The district court granted BBB’s motion based on this construction, concluding that a reasonable factfinder could not find that the accused traps contained a receptacle adapter or an equivalent feature. Id. at *6 (citing Blazer, 2021 WL 4552784, at *1–6). Blazer appealed.
Though the Federal Circuit agreed with the district court that the parties’ proposed constructions were incorrect, the Court also concluded that the district court’s construction was legally unsound. Id.
According to the Federal Circuit, the district court’s construction “erroneously import[ed] limitations into ‘receptacle adapter’ based on particular embodiments described in the specification.” Id. at *9. As the Court pointed out, the district court’s “error is confirmed by the patent’s dependent claims,” which recited specific “receptacle adapter” embodiments that the district court’s narrow construction of the term would exclude. Id. at *9–10.
The Federal Circuit also rejected BBB’s proposed construction because it was “contrary to the specification.” Id. Specifically, BBB’s construction would require the “receptacle adapter” to be a “separate” device to connect a receptacle to the bottom of a wood plenum, whereas the specification “clearly indicates that the phrase [also] covers . . . non-separate-device embodiments such as friction-fit and screw-fit holes.” Id. Blazer’s construction was also incorrect because it did not include the device’s “retention” function as indicated in the specification. Id. at *11.
Determining the correct construction, the Federal Circuit stated that the claims and specification “establish[ed] that a ‘receptacle adapter’ may be a hole,” “that it functions to receive a receptacle,” and that it “perform[s] some retention function.” Id. at *11. Thus, the court construed “receptacle adapter” to mean “a structure configured to receive and help retain a receptacle.” Id. at *11.
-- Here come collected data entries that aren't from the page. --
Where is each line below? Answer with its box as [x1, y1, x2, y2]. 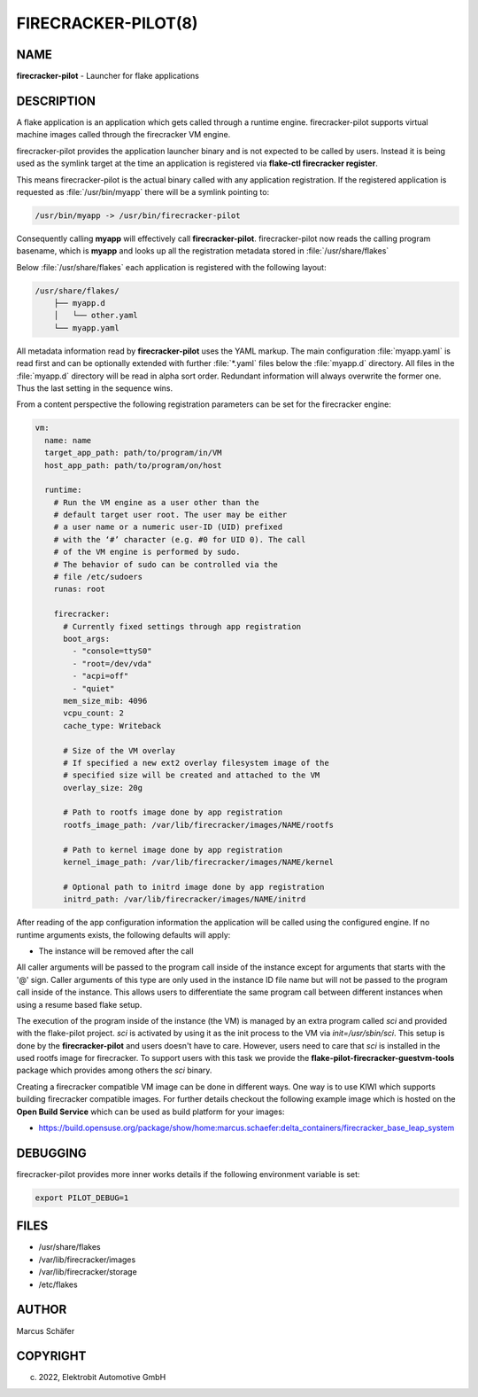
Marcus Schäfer [16, 1325, 75, 1336]
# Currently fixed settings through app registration [63, 621, 302, 631]
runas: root [53, 584, 106, 594]
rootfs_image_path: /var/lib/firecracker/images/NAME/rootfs [63, 820, 335, 830]
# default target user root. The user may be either [53, 510, 288, 520]
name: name [44, 435, 92, 445]
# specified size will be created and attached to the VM [63, 770, 320, 780]
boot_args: [63, 634, 111, 644]
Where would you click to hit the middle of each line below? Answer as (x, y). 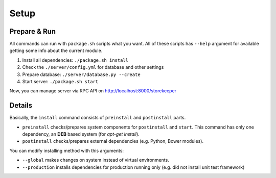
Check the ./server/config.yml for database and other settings (93, 67)
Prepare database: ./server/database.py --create (81, 74)
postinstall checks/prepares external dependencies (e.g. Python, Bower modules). (113, 141)
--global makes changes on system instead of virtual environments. (96, 160)
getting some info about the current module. (56, 50)
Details (21, 105)
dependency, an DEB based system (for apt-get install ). (81, 134)
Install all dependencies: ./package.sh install (75, 60)
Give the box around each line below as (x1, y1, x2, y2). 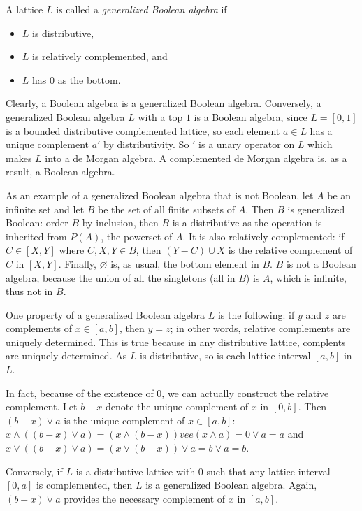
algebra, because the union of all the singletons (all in (6, 270, 236, 285)
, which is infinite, (270, 270, 347, 285)
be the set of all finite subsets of (98, 201, 235, 216)
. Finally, (58, 256, 96, 271)
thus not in (6, 284, 53, 298)
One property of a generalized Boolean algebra (6, 307, 205, 322)
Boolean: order (6, 215, 68, 230)
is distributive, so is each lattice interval (140, 348, 311, 363)
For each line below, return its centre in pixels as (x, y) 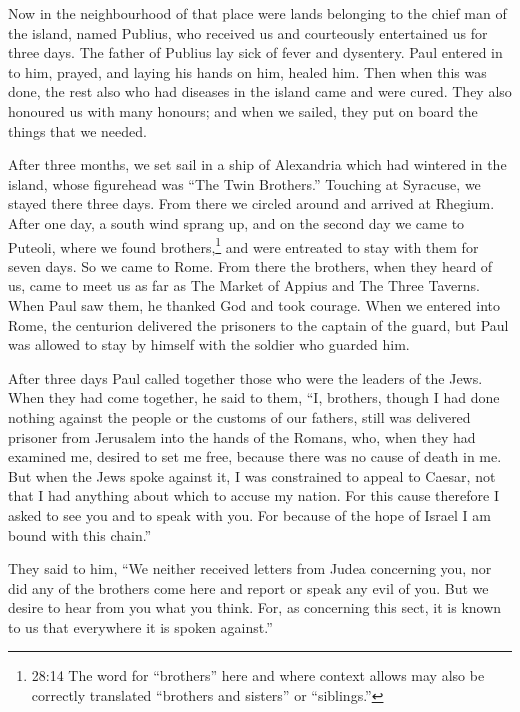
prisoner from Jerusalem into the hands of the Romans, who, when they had (242, 436)
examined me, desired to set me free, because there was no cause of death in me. (255, 456)
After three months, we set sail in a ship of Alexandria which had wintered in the (257, 164)
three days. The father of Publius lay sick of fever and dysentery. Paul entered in (255, 52)
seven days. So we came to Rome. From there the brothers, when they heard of (250, 265)
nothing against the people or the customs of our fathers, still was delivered (239, 416)
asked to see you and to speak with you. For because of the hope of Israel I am (249, 514)
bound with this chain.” (80, 534)

Because the district court’s judgment of non-infringement depended on its flawed construction of “receptacle adapter” that “improperly limited [the term] to three embodiments from the specification,” the Federal Circuit vacated that judgment and remanded the case for further proceedings. Id. at *12.
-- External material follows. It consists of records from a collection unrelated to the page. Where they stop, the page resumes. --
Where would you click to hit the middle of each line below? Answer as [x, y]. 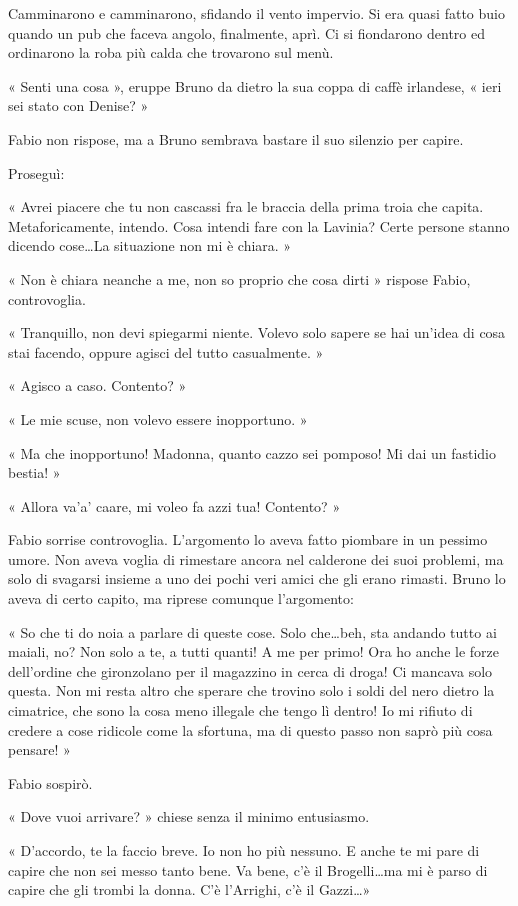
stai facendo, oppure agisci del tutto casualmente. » [166, 351]
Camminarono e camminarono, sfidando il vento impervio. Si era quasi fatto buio [256, 13]
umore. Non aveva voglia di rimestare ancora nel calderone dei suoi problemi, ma [256, 558]
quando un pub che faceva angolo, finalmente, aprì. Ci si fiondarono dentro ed [247, 32]
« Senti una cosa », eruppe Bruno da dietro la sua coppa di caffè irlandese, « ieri [255, 85]
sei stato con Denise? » [78, 105]
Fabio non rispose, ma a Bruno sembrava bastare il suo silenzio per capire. [236, 138]
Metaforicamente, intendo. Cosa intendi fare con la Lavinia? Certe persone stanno [259, 225]
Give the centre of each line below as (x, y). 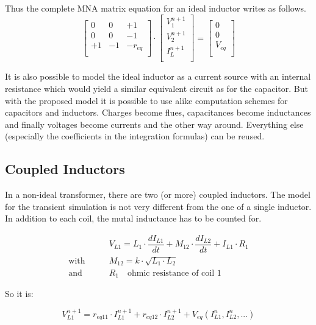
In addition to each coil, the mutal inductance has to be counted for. (133, 218)
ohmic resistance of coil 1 (174, 273)
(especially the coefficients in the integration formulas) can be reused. (135, 136)
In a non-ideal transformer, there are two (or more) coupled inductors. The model (158, 194)
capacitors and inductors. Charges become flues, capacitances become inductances (158, 112)
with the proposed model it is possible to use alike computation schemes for (146, 100)
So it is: (19, 294)
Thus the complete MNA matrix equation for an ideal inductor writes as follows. (156, 8)
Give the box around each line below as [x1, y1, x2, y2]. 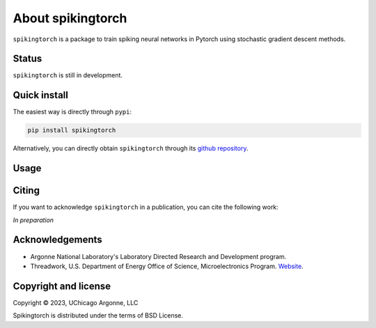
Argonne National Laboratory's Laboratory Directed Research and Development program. [30, 252, 287, 260]
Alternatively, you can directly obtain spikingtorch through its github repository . [13, 144, 249, 153]
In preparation [13, 216, 54, 224]
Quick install [13, 89, 69, 101]
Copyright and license [13, 280, 111, 292]
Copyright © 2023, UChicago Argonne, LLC [13, 298, 139, 306]
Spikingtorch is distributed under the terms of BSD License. [13, 311, 184, 320]
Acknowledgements [13, 234, 102, 246]
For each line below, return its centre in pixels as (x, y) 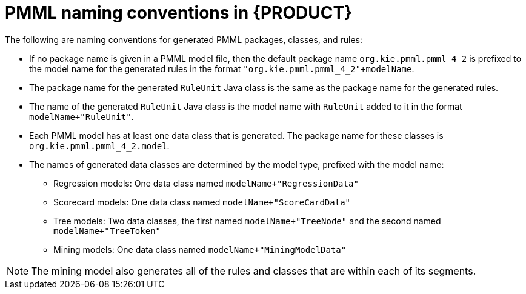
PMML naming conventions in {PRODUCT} (179, 13)
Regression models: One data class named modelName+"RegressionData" (206, 183)
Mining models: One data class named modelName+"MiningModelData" (200, 249)
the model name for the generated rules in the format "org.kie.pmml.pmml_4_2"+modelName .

Practitioners should carefully consider the language used when drafting a patent application. In Blazer, the Federal Circuit explained that “[a]lthough courts must read a patent’s claims in light of the specification, . . . that obligation does not authorize ‘reading a limitation from the written description into the claims,’ which we have described as ‘one of the cardinal sins of patent law.’” Id. at *9 (quoting SciMed Life Sys., Inc. v. Advanced Cardiovascular Sys., Inc., 242 F.3d 1337, 1340 (Fed. Cir. 2001).
Likewise, when construing claim terms, practitioners should ensure that a proposed construction does not exclude embodiments in the specification. In CUPP, the Patent Owner’s proposed (and rejected) construction of “different” would have read one of the proposed embodiments out of the specification. But “[t]he best construction is one that accommodates the range of plainly stated embodiments and identifies a common property” among all embodiments sharing the claimed element. Blazer, at *10.
Additionally, the CUPP decision highlights that while the vagaries of litigation arguments cannot be entirely anticipated during prosecution, only clear and unmistakable disavowals will trigger prosecution history estoppel.
Finally, Patent Owners should take note that a disclaimer during an IPR proceeding will only take effect in future proceedings. Any desired changes to a claim during an IPR must be pursued through established procedures for amending claims during the IPR.